_WHAT THE TASK ASKS:_
Would you repeat the data below exactly, taking out the images?

_EXERCISE DATA:_

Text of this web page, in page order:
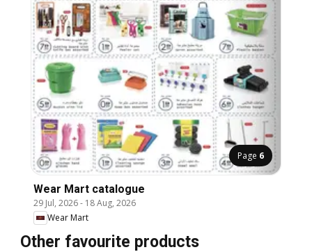
Page 6
Wear Mart catalogue
29 Jul, 2026- 18 Aug, 2026
Wear Mart
Other favourite products
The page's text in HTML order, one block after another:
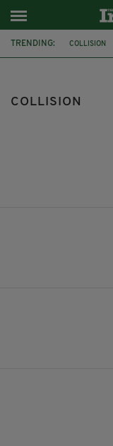
TRENDING: COLLISION
COLLISION
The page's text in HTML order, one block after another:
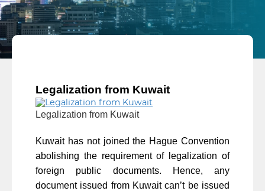
Legalization from Kuwait
Legalization from Kuwait
Kuwait has not joined the Hague Convention
abolishing the requirement of legalization of
foreign public documents. Hence, any
document issued from Kuwait can’t be issued
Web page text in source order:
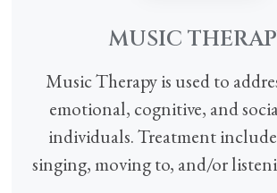
MUSIC
Music Therapy is used to
emotional, cognitive, and
individuals. Treatment
singing, moving to, and/or
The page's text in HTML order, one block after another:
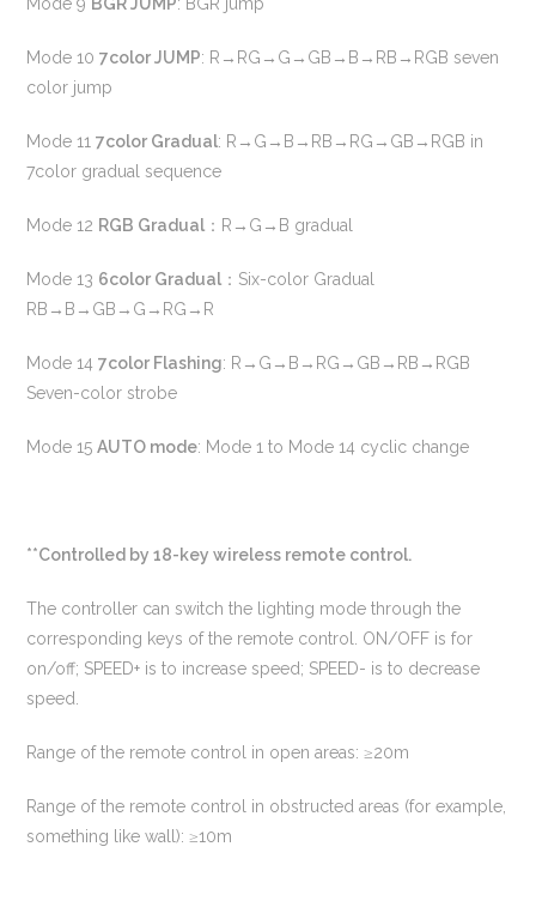
Mode 107color JUMP: R→RG→G→GB→B→RB→RGB seven
color jump
Mode 117color Gradual: R→G→B→RB→RG→GB→RGB in
7color gradual sequence
Mode 12 RGB Gradual ：R→G→B gradual
Mode 13 6color Gradual ：Six-color Gradual
RB→B→GB→G→RG→R
Mode 147color Flashing: R→G→B→RG→GB→RB→RGB
Seven-color strobe
Mode 15AUTO mode: Mode 1 to Mode 14 cyclic change
**Controlled by 18-key wireless remote control.
The controller can switch the lighting mode through the
corresponding keys of the remote control. ON/OFF is for
on/off; SPEED+ is to increase speed; SPEED- is to decrease
speed.
Range of the remote control in open areas: ≥20m
Range of the remote control in obstructed areas (for example,
something like wall): ≥10m
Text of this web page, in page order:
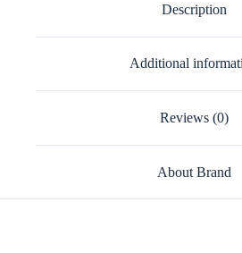
Description
Additional
Reviews (0)
About Brand
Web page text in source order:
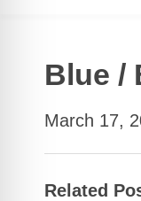
Blue /
March 17,
Related
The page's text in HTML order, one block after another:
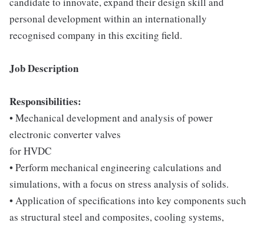
personal development within an internationally
recognised company in this exciting field.
Job Description
Responsibilities:
• Mechanical development and analysis of power
electronic converter valves
for HVDC
• Perform mechanical engineering calculations and
simulations, with a focus on stress analysis of solids.
• Application of specifications into key components such
as structural steel and composites, cooling systems,
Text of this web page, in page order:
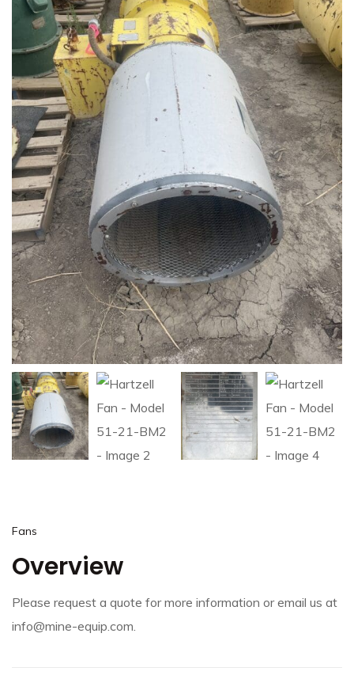
Fans
Overview
Please request a quote for more information or email us at
info@mine-equip.com.
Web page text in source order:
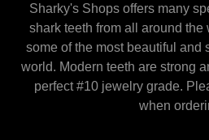
Sharky's Shops offers many
shark teeth from all around the
some of the most beautiful and
world. Modern teeth are strong
perfect #10 jewelry grade.
when
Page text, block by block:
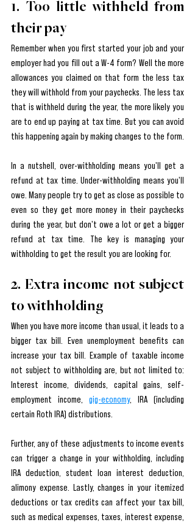
1. Too little withheld from
their pay
Remember when you first started your job and your
employer had you fill out a W-4 form? Well the more
allowances you claimed on that form the less tax
they will withhold from your paychecks. The less tax
that is withheld during the year, the more likely you
are to end up paying at tax time. But you can avoid
this happening again by making changes to the form.
In a nutshell, over-withholding means you'll get a
refund at tax time. Under-withholding means you'll
owe. Many people try to get as close as possible to
even so they get more money in their paychecks
during the year, but don't owe a lot or get a bigger
refund at tax time. The key is managing your
withholding to get the result you are looking for.
2. Extra income not subject
to withholding
When you have more income than usual, it leads to a
bigger tax bill. Even unemployment benefits can
increase your tax bill. Example of taxable income
not subject to withholding are, but not limited to:
Interest income, dividends, capital gains, self-
employment income, gig-economy, IRA (including
certain Roth IRA) distributions.
Further, any of these adjustments to income events
can trigger a change in your withholding, including
IRA deduction, student loan interest deduction,
alimony expense. Lastly, changes in your itemized
deductions or tax credits can affect your tax bill,
such as medical expenses, taxes, interest expense,
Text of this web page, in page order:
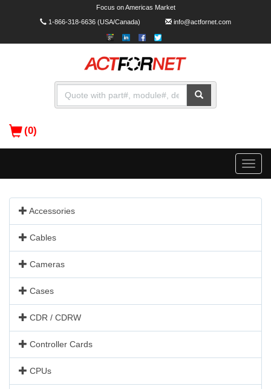
Focus on Americas Market
1-866-318-6636(USA/Canada) info@actfornet.com
(0)
Toggle
Accessories
Cables
Cameras
Cases
CDR / CDRW
Controller Cards
CPUs
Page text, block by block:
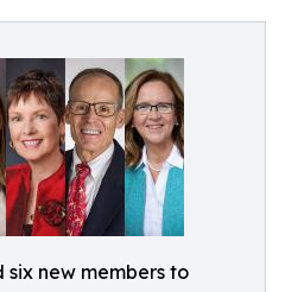
six new members to

_EXERCISE SOLUTION:_
Text of this web page, in page order:
Page 6
Wear Mart catalogue
29 Jul, 2026- 18 Aug, 2026
Wear Mart
Other favourite products
The page's text in HTML order, one block after another:
TRENDING: COLLISION
COLLISION
The page's text in HTML order, one block after another:
Legalization from Kuwait
Legalization from Kuwait
Kuwait has not joined the Hague Convention
abolishing the requirement of legalization of
foreign public documents. Hence, any
document issued from Kuwait can’t be issued
Web page text in source order:
MUSIC
Music Therapy is used to
emotional, cognitive, and
individuals. Treatment
singing, moving to, and/or
The page's text in HTML order, one block after another:
Mode 107color JUMP: R→RG→G→GB→B→RB→RGB seven
color jump
Mode 117color Gradual: R→G→B→RB→RG→GB→RGB in
7color gradual sequence
Mode 12 RGB Gradual ：R→G→B gradual
Mode 13 6color Gradual ：Six-color Gradual
RB→B→GB→G→RG→R
Mode 147color Flashing: R→G→B→RG→GB→RB→RGB
Seven-color strobe
Mode 15AUTO mode: Mode 1 to Mode 14 cyclic change
**Controlled by 18-key wireless remote control.
The controller can switch the lighting mode through the
corresponding keys of the remote control. ON/OFF is for
on/off; SPEED+ is to increase speed; SPEED- is to decrease
speed.
Range of the remote control in open areas: ≥20m
Range of the remote control in obstructed areas (for example,
something like wall): ≥10m
Text of this web page, in page order:
Description
Additional
Reviews (0)
About Brand
Web page text in source order:
Blue /
March 17,
Related
The page's text in HTML order, one block after another:
personal development within an internationally
recognised company in this exciting field.
Job Description
Responsibilities:
• Mechanical development and analysis of power
electronic converter valves
for HVDC
• Perform mechanical engineering calculations and
simulations, with a focus on stress analysis of solids.
• Application of specifications into key components such
as structural steel and composites, cooling systems,
Text of this web page, in page order:
Fans
Overview
Please request a quote for more information or email us at
info@mine-equip.com.
Web page text in source order:
Sharky's Shops offers many
shark teeth from all around the
some of the most beautiful and
world. Modern teeth are strong
perfect #10 jewelry grade.
when
Page text, block by block:
1. Too little withheld from
their pay
Remember when you first started your job and your
employer had you fill out a W-4 form? Well the more
allowances you claimed on that form the less tax
they will withhold from your paychecks. The less tax
that is withheld during the year, the more likely you
are to end up paying at tax time. But you can avoid
this happening again by making changes to the form.
In a nutshell, over-withholding means you'll get a
refund at tax time. Under-withholding means you'll
owe. Many people try to get as close as possible to
even so they get more money in their paychecks
during the year, but don't owe a lot or get a bigger
refund at tax time. The key is managing your
withholding to get the result you are looking for.
2. Extra income not subject
to withholding
When you have more income than usual, it leads to a
bigger tax bill. Even unemployment benefits can
increase your tax bill. Example of taxable income
not subject to withholding are, but not limited to:
Interest income, dividends, capital gains, self-
employment income, gig-economy, IRA (including
certain Roth IRA) distributions.
Further, any of these adjustments to income events
can trigger a change in your withholding, including
IRA deduction, student loan interest deduction,
alimony expense. Lastly, changes in your itemized
deductions or tax credits can affect your tax bill,
such as medical expenses, taxes, interest expense,
Text of this web page, in page order:
Focus on Americas Market
1-866-318-6636(USA/Canada) info@actfornet.com
(0)
Toggle
Accessories
Cables
Cameras
Cases
CDR / CDRW
Controller Cards
CPUs
Page text, block by block:
six new members to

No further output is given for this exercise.